In this study we will study the ability of the texts, in the Yelp's Reviews dataset (Yelp Challenge, 2015), to be used to predict things business characteristics and attributes.

For this analysis we use the RTextTools package that provides text-mining infrastructure for machine learning analysis, also used the Caret package to sample and split the dataset and analyses the accuracy.
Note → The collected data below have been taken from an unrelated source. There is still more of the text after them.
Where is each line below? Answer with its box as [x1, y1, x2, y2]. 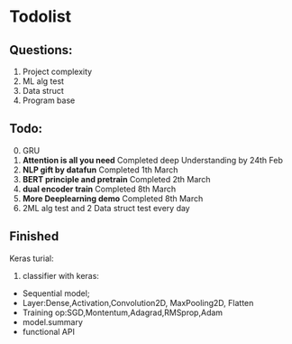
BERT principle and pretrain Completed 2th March [22, 173, 211, 184]
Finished [9, 228, 59, 245]
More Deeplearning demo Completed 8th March [22, 192, 204, 204]
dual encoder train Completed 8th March [22, 183, 177, 194]
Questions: [9, 42, 73, 58]
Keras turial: [9, 253, 54, 264]
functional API [22, 326, 75, 337]
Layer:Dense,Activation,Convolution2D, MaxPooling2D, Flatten [22, 297, 254, 308]
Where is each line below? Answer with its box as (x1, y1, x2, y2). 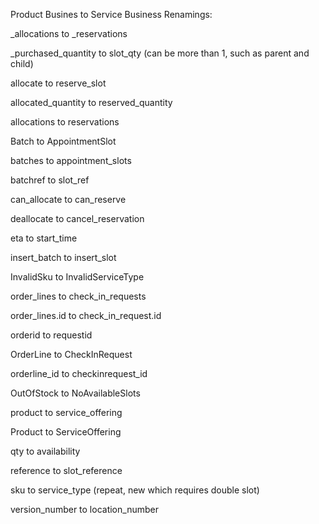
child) (10, 58, 34, 69)
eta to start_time (10, 232, 78, 244)
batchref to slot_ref (10, 174, 90, 186)
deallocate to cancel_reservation (10, 213, 145, 224)
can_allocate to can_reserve (10, 194, 127, 205)
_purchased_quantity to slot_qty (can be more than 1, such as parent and (10, 47, 310, 59)
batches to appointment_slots (10, 155, 132, 166)
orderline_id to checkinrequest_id (10, 368, 148, 379)

Text Mining Training Workflow

Algorithms Performance

plot of chunk plotAccuracy

plot of chunk plotEffort

Results (Accuracy > 0.7)

Attribute Classes Business Category SVM MAXENT
1 reviewEmotion 2 all 0.8735 0.8808
2 reviewEmotion 2 Restaurants 0.8697 0.8788
3 goodForSmoking 2 all 0.7797 0.7890
4 pricy 2 Restaurants 0.7805 0.7860
5 pricy 2 all 0.7437 0.7527
6 goodForSmoking 2 Restaurants 0.7330 0.7406
7 goodForKids 2 Restaurants 0.7252 0.7330
8 goodForKids 2 all 0.7180 0.7205
9 pricy 3 all 0.7117 0.7163
10 smoking 3 all 0.6937 0.7037

Discussion

  1. The text Review in Yelp database has a good signal (or information enough) to prediction the emotion of a review (see results #1 and #2 of reviewEmotion attribute) with accuracy from 0.86 to 0.88, independently of business category.
  2. Users also seems to comment in the reviews information about the smoking status (result #3) and the business Price Range (results #4 and #5) because the models can predict the information with more than 0.75 of accuracy.
  3. Surprisingly the information about goodForKids in Restaurants (study # 6) is present in the review texts, while information about Parking and Wi-Fi (didn't appears in the results because has accuracy less than 0.7) aren't in the text reviews.